*** Opening Dataset content ***

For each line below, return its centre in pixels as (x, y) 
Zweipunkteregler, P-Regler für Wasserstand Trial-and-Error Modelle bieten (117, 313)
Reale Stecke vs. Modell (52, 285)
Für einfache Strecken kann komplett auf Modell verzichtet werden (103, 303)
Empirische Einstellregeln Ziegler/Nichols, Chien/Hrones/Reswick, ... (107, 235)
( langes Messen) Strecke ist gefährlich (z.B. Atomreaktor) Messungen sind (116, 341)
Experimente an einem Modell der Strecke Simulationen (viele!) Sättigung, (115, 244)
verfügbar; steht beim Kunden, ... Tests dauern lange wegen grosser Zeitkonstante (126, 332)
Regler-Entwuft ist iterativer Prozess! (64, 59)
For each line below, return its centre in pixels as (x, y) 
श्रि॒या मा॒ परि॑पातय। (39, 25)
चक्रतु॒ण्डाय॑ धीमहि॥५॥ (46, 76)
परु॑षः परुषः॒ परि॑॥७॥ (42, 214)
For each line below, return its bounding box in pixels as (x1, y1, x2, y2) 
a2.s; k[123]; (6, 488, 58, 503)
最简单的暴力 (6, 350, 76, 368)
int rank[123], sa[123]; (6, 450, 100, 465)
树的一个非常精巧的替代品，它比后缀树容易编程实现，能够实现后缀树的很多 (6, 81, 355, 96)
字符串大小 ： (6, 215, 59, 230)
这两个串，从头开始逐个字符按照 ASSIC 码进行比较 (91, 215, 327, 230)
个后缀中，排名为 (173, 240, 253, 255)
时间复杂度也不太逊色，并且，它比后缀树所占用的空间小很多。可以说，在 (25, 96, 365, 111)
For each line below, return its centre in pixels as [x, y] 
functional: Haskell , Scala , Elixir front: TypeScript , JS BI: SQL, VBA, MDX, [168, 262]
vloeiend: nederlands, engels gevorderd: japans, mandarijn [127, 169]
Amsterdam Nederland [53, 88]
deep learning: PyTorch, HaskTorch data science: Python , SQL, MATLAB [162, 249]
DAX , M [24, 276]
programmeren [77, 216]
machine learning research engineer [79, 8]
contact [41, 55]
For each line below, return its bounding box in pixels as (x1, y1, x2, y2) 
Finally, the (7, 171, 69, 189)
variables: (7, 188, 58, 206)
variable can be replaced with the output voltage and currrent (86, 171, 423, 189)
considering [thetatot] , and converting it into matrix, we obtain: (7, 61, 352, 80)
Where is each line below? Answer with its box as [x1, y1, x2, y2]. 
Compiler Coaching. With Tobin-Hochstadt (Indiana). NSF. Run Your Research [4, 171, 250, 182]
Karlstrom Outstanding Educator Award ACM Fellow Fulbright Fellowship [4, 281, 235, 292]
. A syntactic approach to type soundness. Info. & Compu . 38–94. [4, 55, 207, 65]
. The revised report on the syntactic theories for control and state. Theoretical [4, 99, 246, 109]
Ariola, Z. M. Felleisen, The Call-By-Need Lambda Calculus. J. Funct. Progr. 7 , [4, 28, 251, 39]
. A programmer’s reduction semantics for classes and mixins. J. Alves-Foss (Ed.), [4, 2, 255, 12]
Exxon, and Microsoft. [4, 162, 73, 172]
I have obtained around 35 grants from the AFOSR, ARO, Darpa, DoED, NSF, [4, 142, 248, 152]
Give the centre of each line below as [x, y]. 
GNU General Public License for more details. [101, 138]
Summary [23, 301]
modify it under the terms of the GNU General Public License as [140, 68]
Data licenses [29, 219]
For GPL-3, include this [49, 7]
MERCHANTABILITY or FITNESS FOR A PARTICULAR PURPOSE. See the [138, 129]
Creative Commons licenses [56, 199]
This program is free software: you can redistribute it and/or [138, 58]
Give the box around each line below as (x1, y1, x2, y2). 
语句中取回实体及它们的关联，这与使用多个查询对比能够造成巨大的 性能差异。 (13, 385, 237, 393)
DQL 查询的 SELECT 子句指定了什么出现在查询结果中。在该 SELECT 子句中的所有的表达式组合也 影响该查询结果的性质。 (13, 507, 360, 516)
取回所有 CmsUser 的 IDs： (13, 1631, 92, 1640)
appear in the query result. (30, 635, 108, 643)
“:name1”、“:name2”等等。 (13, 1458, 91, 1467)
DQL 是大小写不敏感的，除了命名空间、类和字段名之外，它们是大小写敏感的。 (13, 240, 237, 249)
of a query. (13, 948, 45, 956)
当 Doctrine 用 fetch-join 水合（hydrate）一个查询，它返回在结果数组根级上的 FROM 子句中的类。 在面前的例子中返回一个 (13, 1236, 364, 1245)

*** Closing Dataset content ***
*** Opening Dataset content ***

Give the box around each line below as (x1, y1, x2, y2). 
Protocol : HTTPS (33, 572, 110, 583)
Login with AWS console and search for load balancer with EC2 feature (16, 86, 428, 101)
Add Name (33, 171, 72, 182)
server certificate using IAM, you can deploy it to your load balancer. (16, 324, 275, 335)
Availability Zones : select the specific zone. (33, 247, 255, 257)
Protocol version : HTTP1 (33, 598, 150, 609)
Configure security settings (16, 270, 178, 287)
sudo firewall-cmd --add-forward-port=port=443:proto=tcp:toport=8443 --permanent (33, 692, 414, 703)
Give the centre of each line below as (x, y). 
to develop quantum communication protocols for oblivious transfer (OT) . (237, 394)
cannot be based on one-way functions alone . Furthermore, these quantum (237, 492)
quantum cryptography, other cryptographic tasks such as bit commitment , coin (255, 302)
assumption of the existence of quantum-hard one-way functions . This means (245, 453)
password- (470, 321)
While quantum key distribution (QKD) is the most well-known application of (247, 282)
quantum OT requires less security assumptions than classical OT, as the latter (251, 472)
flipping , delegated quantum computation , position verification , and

*** Closing Dataset content ***

What to do: Across the whole listing above, find every line with the string "licenses" and copy it.

Task response:
Data licenses [29, 219]
Creative Commons licenses [56, 199]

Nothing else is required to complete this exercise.